8VC has invested in several AIaaS startups using technology and vertical-integration to reshape service industries. The first portfolio company we’ll take a look at is using AI to simplify freight logistics.
Adding AI Logic to Logistics
Freight logistics is an overly complex industry involving various services such as shipping, warehousing, inventory management, and delivery.
Whether you’re moving goods to the other side of town or across the ocean, it usually requires multiple modes of transportation like trucks, trains, planes, boats and now drones. There can be multiple carriers and third-party logistics providers involved.
Every year billions of dollars are lost due to inaccurate freight audits that are supposed to ensure customers are accurately charged for freight services. This despite tens of billions of dollars being outsourced to tech companies that are supposed to streamline this process.
That’s why two founders left the freight division at Uber (UBER) to a start a company at the intersection of supply chain, finance and AI.
Loop
Loop is on a mission to simplify logistics payments, unlocking profit trapped in the supply chain and lower costs for consumers.
The founders realized that fixing the financial system for the supply chain was a data problem.
This wasn’t a Facebook “move fast and break things” approach. Instead, Loop sat down with the experts and mapped out all the complex workflows of the freight logistics industry.
In 2022, they started building a large-language model (LLM) tailored specifically for the supply chain. They used this proprietary AI model and computer vision to redesign the entire logistics process.
Using this technology-first approach, Loop optimized the entire workflow to drive efficiency and unlock cost savings hidden within the complex supply chain.
Now Loop offers a one-stop shop for customers handling everything from billing decisions to payment processing.
The AI-enabled tech has reduced lag between invoice receipt and payments from 50 days to just 3 days, while cutting invoice errors from 20% to 0%.
While Loop is using AI to streamline freight logistics and payments, another AI innovator in the logistics space went public in 2022.
The stock has come under pressure recently due to accounting issues that delayed the filing of their fiscal 2024 annual report.

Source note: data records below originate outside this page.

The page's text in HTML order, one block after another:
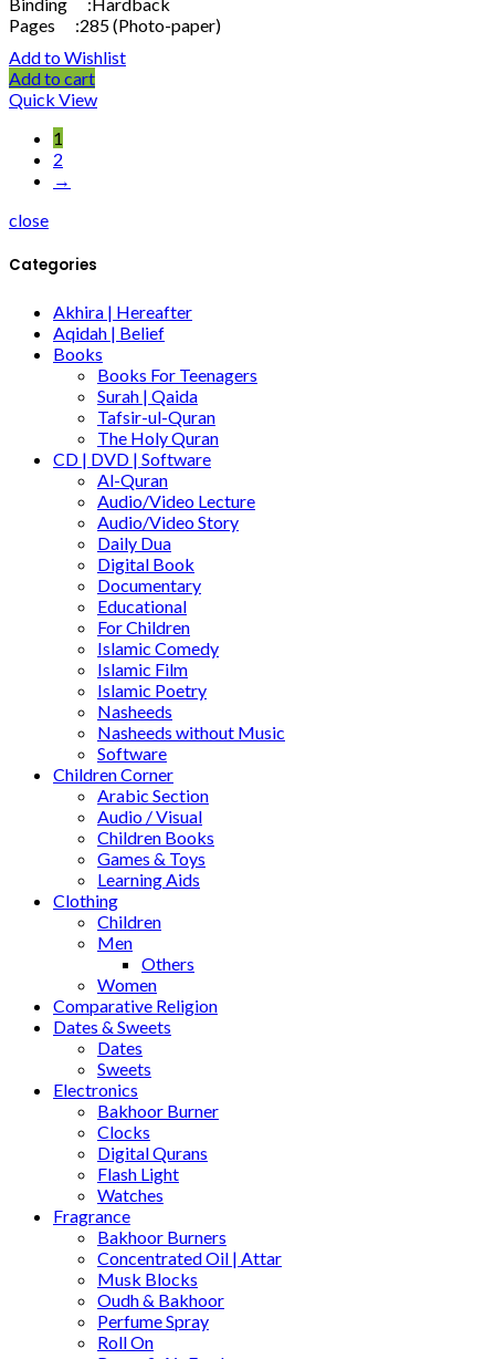
Pages :285 (Photo-paper)
Add to Wishlist
Add to cart
Quick View
1
2
→
close
Categories
Akhira | Hereafter
Aqidah | Belief
Books
Books For Teenagers
Surah | Qaida
Tafsir-ul-Quran
The Holy Quran
CD | DVD | Software
Al-Quran
Audio/Video Lecture
Audio/Video Story
Daily Dua
Digital Book
Documentary
Educational
For Children
Islamic Comedy
Islamic Film
Islamic Poetry
Nasheeds
Nasheeds without Music
Software
Children Corner
Arabic Section
Audio / Visual
Children Books
Games & Toys
Learning Aids
Clothing
Children
Men
Others
Women
Comparative Religion
Dates & Sweets
Dates
Sweets
Electronics
Bakhoor Burner
Clocks
Digital Qurans
Flash Light
Watches
Fragrance
Bakhoor Burners
Concentrated Oil | Attar
Musk Blocks
Oudh & Bakhoor
Perfume Spray
Roll On
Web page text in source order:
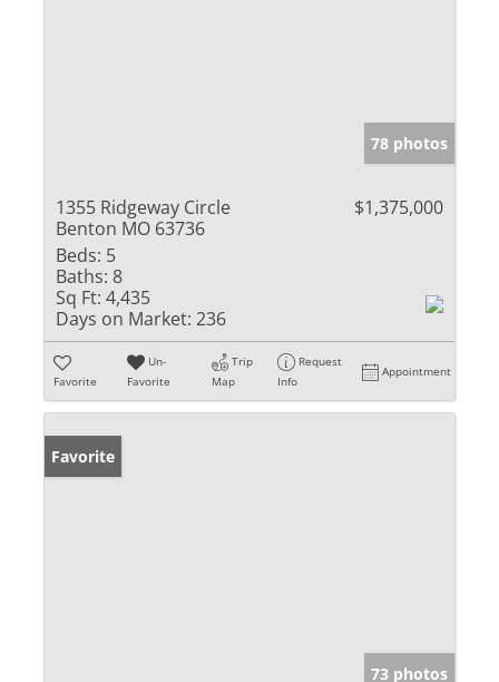
78 photos
1355 Ridgeway Circle
Benton MO 63736
$1,375,000
Beds: 5
Baths: 8
Sq Ft: 4,435
Days on Market: 236
Favorite
Un-
Favorite
Trip
Map
Request
Info
Appointment
Favorite
73 photos
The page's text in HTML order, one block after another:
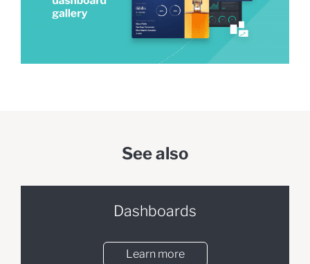
See also
Dashboards
Learn more
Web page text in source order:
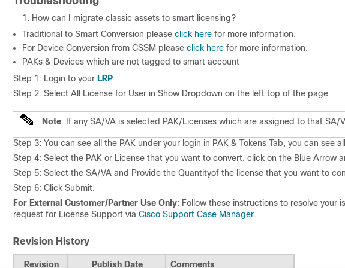
How can I migrate classic assets to smart licensing?
Traditional to Smart Conversion please click here for more information.
For Device Conversion from CSSM please click here for more information.
PAKs & Devices which are not tagged to smart account
Step 1: Login to your LRP
Step 2: Select All License for User in Show Dropdown on the left top of the page
Note: If any SA/VA is selected PAK/Licenses which are assigned to that SA/
Step 3: You can see all the PAK under your login in PAK & Tokens Tab, you can see
Step 4: Select the PAK or License that you want to convert, click on the Blue Arrow
Step 5: Select the SA/VA and Provide the Quantityof the license that you want to
Step 6: Click Submit.
For External Customer/Partner Use Only: Follow these instructions to resolve your
request for License Support via Cisco Support Case Manager.
Revision History
Revision Publish Date Comments
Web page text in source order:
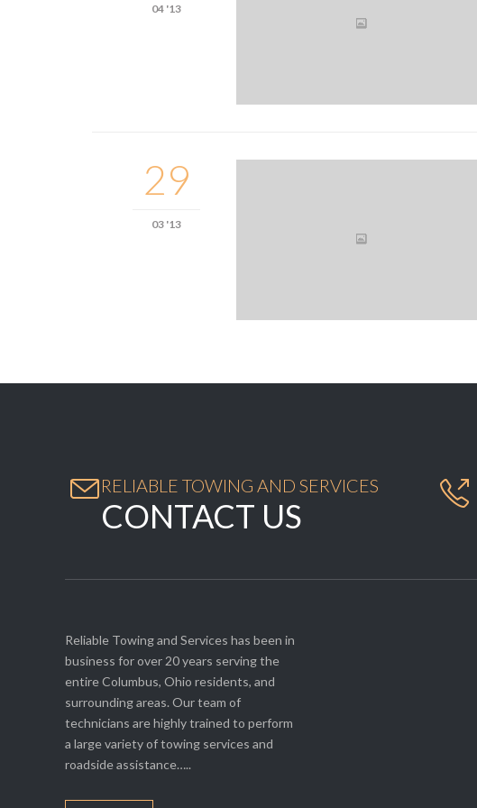
04 '13
29
03 '13
RELIABLE TOWING AND SERVICES
CONTACT US

Reliable Towing and Services has been in
business for over 20 years serving the
entire Columbus, Ohio residents, and
surrounding areas. Our team of
technicians are highly trained to perform
a large variety of towing services and
roadside assistance…..
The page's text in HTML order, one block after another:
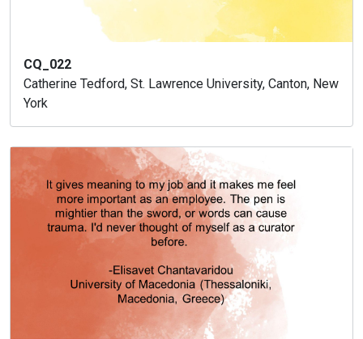
CQ_022
Catherine Tedford, St. Lawrence University, Canton, New
York
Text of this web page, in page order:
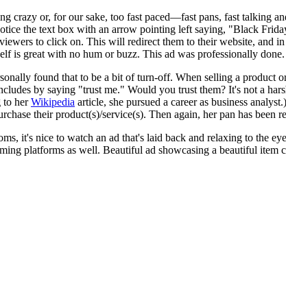
crazy or, for our sake, too fast paced—fast pans, fast talking
the text box with an arrow pointing left saying, "Black
to click on. This will redirect them to their website, and
is great with no hum or buzz. This ad was professionally done.
found that to be a bit of turn-off. When selling a product
by saying "trust me." Would you trust them? It's not a
to herWikipedia article, she pursued a career as business
their product(s)/service(s). Then again, her pan has been
it's nice to watch an ad that's laid back and relaxing to the
platforms as well. Beautiful ad showcasing a beautiful item
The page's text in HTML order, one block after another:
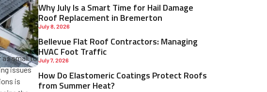
Why July Is a Smart Time for Hail Damage
Roof Replacement in Bremerton
July 8, 2026
Bellevue Flat Roof Contractors: Managing
HVAC Foot Traffic
July 7, 2026
How Do Elastomeric Coatings Protect Roofs
from Summer Heat?
as small to
issues
is
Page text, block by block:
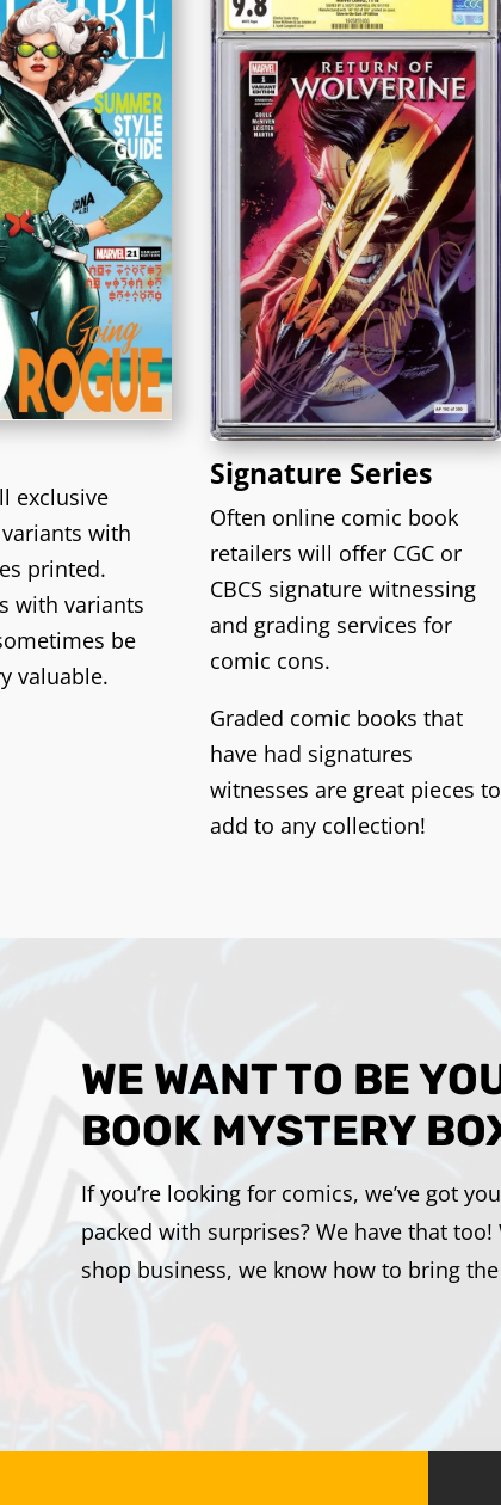
exclusive
with
printed.
with variants
be
valuable.
Signature Series
Often online comic book
retailers will offer CGC or
CBCS signature witnessing
and grading services for
comic cons.
Graded comic books that
have had signatures
witnesses are great pieces to
add to any collection!
WE WANT TO BE
BOOK MYSTERY
If you’re looking for comics, we’ve got
packed with surprises? We have that
shop business, we know how to bring
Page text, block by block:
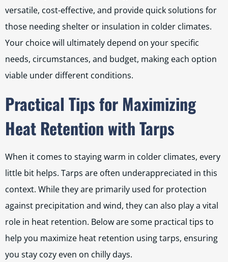
versatile, cost-effective, and provide quick solutions for
those needing shelter or insulation in colder climates.
Your choice will ultimately depend on your specific
needs, circumstances, and budget, making each option
viable under different conditions.
Practical Tips for Maximizing
Heat Retention with Tarps
When it comes to staying warm in colder climates, every
little bit helps. Tarps are often underappreciated in this
context. While they are primarily used for protection
against precipitation and wind, they can also play a vital
role in heat retention. Below are some practical tips to
help you maximize heat retention using tarps, ensuring
you stay cozy even on chilly days.

I’ll have to dig more into the details on it, but this pullback could be a good opportunity to buy.
Symbotic (SYM)
Symbotic is a leader in automation technology with its end-to-end, AI-powered robotic and software platform for warehouses and distribution centers.

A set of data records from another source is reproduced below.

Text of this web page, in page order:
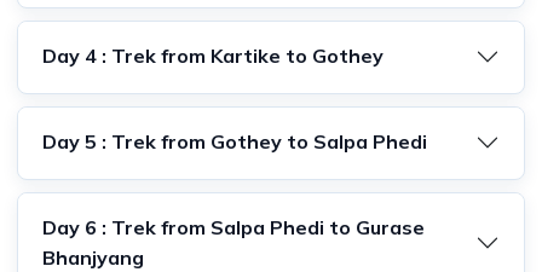
Day 4 : Trek from Kartike to Gothey
Day 5 : Trek from Gothey to Salpa Phedi
Day 6 : Trek from Salpa Phedi to Gurase
Bhanjyang
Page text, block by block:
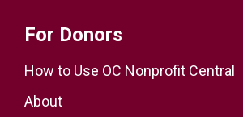
For Donors
How to Use OC Nonprofit Central
About
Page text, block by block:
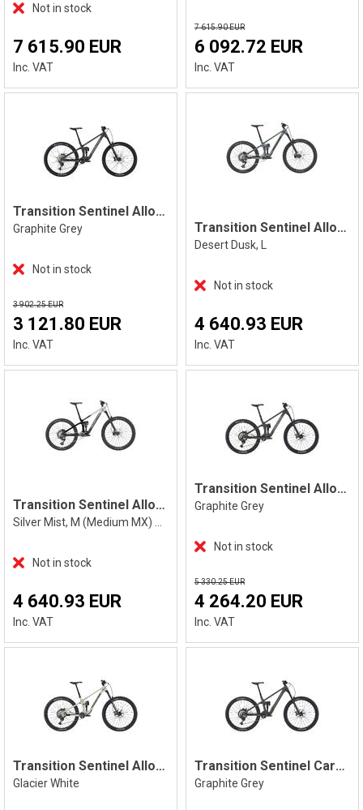
Not in stock
7 615.90 EUR
Inc. VAT
7 615.90 EUR
6 092.72 EUR
Inc. VAT
Transition Sentinel Alloy Deore, Grey
Graphite Grey
Not in stock
3 902.25 EUR
3 121.80 EUR
Inc. VAT
Transition Sentinel Alloy Eagle 90 L
Desert Dusk, L
Not in stock
4 640.93 EUR
Inc. VAT
Transition Sentinel Alloy Eagle 90 M
Not in stock
4 640.93 EUR
Inc. VAT
Transition Sentinel Alloy XT, Grey
Graphite Grey
Not in stock
5 330.25 EUR
4 264.20 EUR
Inc. VAT
Transition Sentinel Alloy XT, White
Glacier White
Transition Sentinel Carbon XT, Grey
Graphite Grey
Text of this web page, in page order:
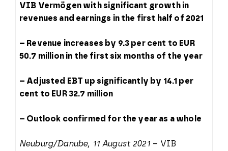
VIB Vermögen with significant growth in
revenues and earnings in the first half of 2021
– Revenue increases by 9.3 per cent to EUR
50.7 million in the first six months of the year
– Adjusted EBT up significantly by 14.1 per
cent to EUR 32.7 million
– Outlook confirmed for the year as a whole
Neuburg/Danube, 11 August 2021– VIB
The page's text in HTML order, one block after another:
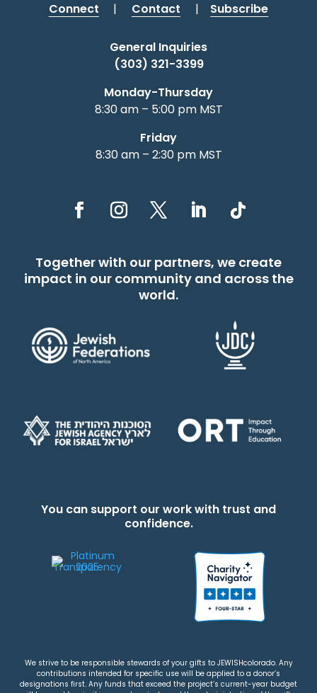
Connect | Contact | Subscribe
General Inquiries
(303) 321-3399
Monday-Thursday
8:30 am – 5:00 pm MST
Friday
8:30 am – 2:30 pm MST
Together with our partners, we create
impact in our community and across the
world.
You can support our work with trust and
confidence.
We strive to be responsible stewards of your gifts to JEWISHcolorado. Any
contributions intended for specific use will be applied to a donor’s
designations first. Any funds that exceed the project’s current-year budget

The company was founded by Rick Cohen, who also owns C&S Wholesale Grocers – the largest wholesale grocery supply company in the US. He knows the industry well and understands how critical efficiency is to success.

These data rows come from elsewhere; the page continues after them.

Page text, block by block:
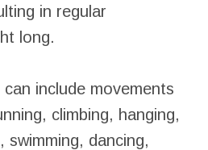
in regular
long.
include movements
climbing, hanging,
swimming, dancing,
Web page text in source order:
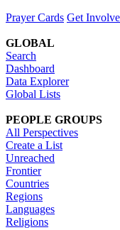
Prayer Cards Get
GLOBAL
Search
Dashboard
Data Explorer
Global Lists
PEOPLE GROUPS
All Perspectives
Create a List
Unreached
Frontier
Countries
Regions
Languages
Religions
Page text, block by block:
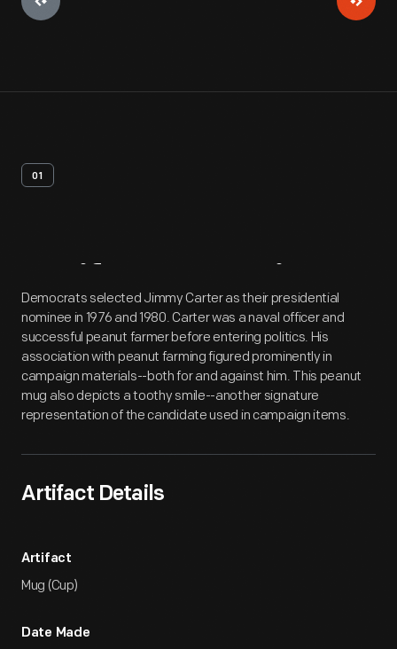
01
Artifact Overview
Democrats selected Jimmy Carter as their presidential
nominee in 1976 and 1980. Carter was a naval officer and
successful peanut farmer before entering politics. His
association with peanut farming figured prominently in
campaign materials--both for and against him. This peanut
mug also depicts a toothy smile--another signature
representation of the candidate used in campaign items.
Artifact Details
Artifact
Mug (Cup)
Date Made
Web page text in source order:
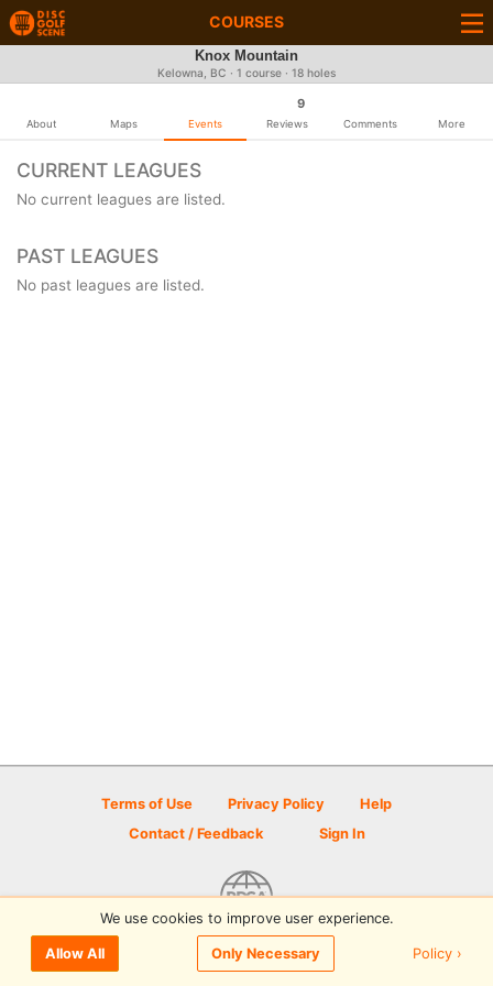
COURSES
Knox Mountain
Kelowna, BC · 1 course · 18 holes
About Maps Events
9
Reviews Comments More
CURRENT LEAGUES
No current leagues are listed.
PAST LEAGUES
No past leagues are listed.
Terms of Use Privacy Policy
Help
Contact / Feedback
Sign In
© 2026 Disc Golf Scene powered by PDGA
We use cookies to improve user experience.
Allow All Only Necessary Policy ›
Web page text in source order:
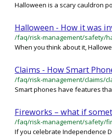
Halloween is a scary cauldron
Halloween - How it was
When you think about it,
Claims - How Smart
Smart phones have features
Fireworks – what if
If you celebrate Independence
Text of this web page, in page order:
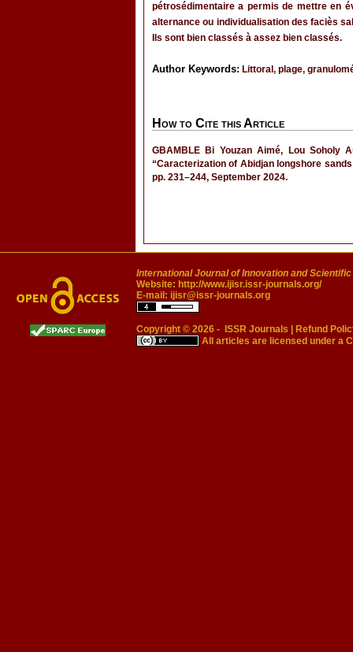
pétrosédimentaire a permis de mettre en
alternance ou individualisation des faciès
Ils sont bien classés à assez bien classés.
Author Keywords: Littoral, plage,
How to Cite this Article
GBAMBLE Bi Youzan Aimé, Lou Soholy
“Caracterization of Abidjan longshore
pp. 231–244, September 2024.
International Journal of Innovation and
Website: http://www.ijisr.issr-journals.org/
E-mail: ijisr@issr-journals.org
Copyright © 2026 - ISSR Journals
Refund
All articles are licensed under a
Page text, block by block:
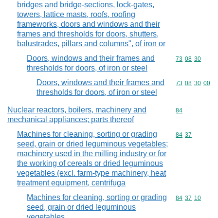
bridges and bridge-sections, lock-gates,
towers, lattice masts, roofs, roofing
frameworks, doors and windows and their
frames and thresholds for doors, shutters,
balustrades, pillars and columns", of iron or
Doors, windows and their frames and
thresholds for doors, of iron or steel
Commodity
73 08 30
Doors, windows and their frames and
thresholds for doors, of iron or steel
Commodity
73 08 30 00
Nuclear reactors, boilers, machinery and
mechanical appliances; parts thereof
Commodity
84
Machines for cleaning, sorting or grading
seed, grain or dried leguminous vegetables;
machinery used in the milling industry or for
the working of cereals or dried leguminous
vegetables (excl. farm-type machinery, heat
treatment equipment, centrifuga
Commodity
84 37
Machines for cleaning, sorting or grading
seed, grain or dried leguminous
Commodity
84 37 10

The Symbotic system uses AI and robots with computer vision to automate warehouse workflows. This includes everything from receiving to shipping, as well as front-end and back-office operations.
Implementing this next-generation technology requires a big investment upfront. But the efficiencies gained will lead to significant cost-savings that quickly pays for the capital investment, especially for large-scale customers.
Early adopters of Symbotic’s modern warehousing solutions include some the largest retailers in the US: Albertson (ACI), Target (TGT) and Walmart (WMT).
The agreement with Walmart extends out to 2034 and will see the platform implemented in the retailer’s 42 regional distribution centers.
They’re expanding internationally too. Last October, Walmart’s Mexican operator announced that it will deploy the automation system at two of its locations near Mexico City.
Symbotic also owns 35% of a Greenbox, a joint-venture with Japan-based Softbank that will make AI-enabled “warehouse-as-a-service” available to a broader range of customers.
The company generated over $1.8 billion in revenue over the last year, nearly 90% of which came from Walmart.
That’s an extraordinarily high customer concentration. But it’s a little less concerning with a stable customer like Walmart that is committed to implementing these systems across its entire US distribution network.
With a $23 billion backlog of orders, there’s a lot of growth is baked into the cake. But Symbotic needs to ramp up implementation.
At first glance, the balance sheet is solid and it looks like they’re on a path to consistent profitability. This one is on my shortlist for the next deep dive.
Next, we’ll take a look an 8VC portfolio company that built an AI agent to handle lead generation and sales outreach.
Turning Lead Generation on Autopilot
Sales and marketing are among the biggest expenses for Software-as-a-Service (SaaS) companies. For a high growth business, it can amount to 50% or more of a revenue.
This is partly due to the SaaS business model, in which revenue lags investment. Another reason is that many companies are inefficient.
McKinsey consulting group found that the top SaaS company’s recover their customer acquisition costs within 16-months, compared to nearly four-years for the least efficient companies.
The top SaaS businesses also produce 3.5 times faster sales growth than the bottom tier.
According to McKinsey’s research, these four optimization tactics for sales and marketing teams are what separates the best from the rest:
Allocating resources based on future customer opportunity, not current revenue. The high-growth accounts should get the most coverage.
Pulling granular operating data from across the business into an integrated dashboard to better understand the efficiency of spend and measure performance.
Focusing on go-to-market plans that scale efficiently.
Using advanced analytics and AI to better understand customers and predict the best targets for cross-sell/upsells or churn prevention measures.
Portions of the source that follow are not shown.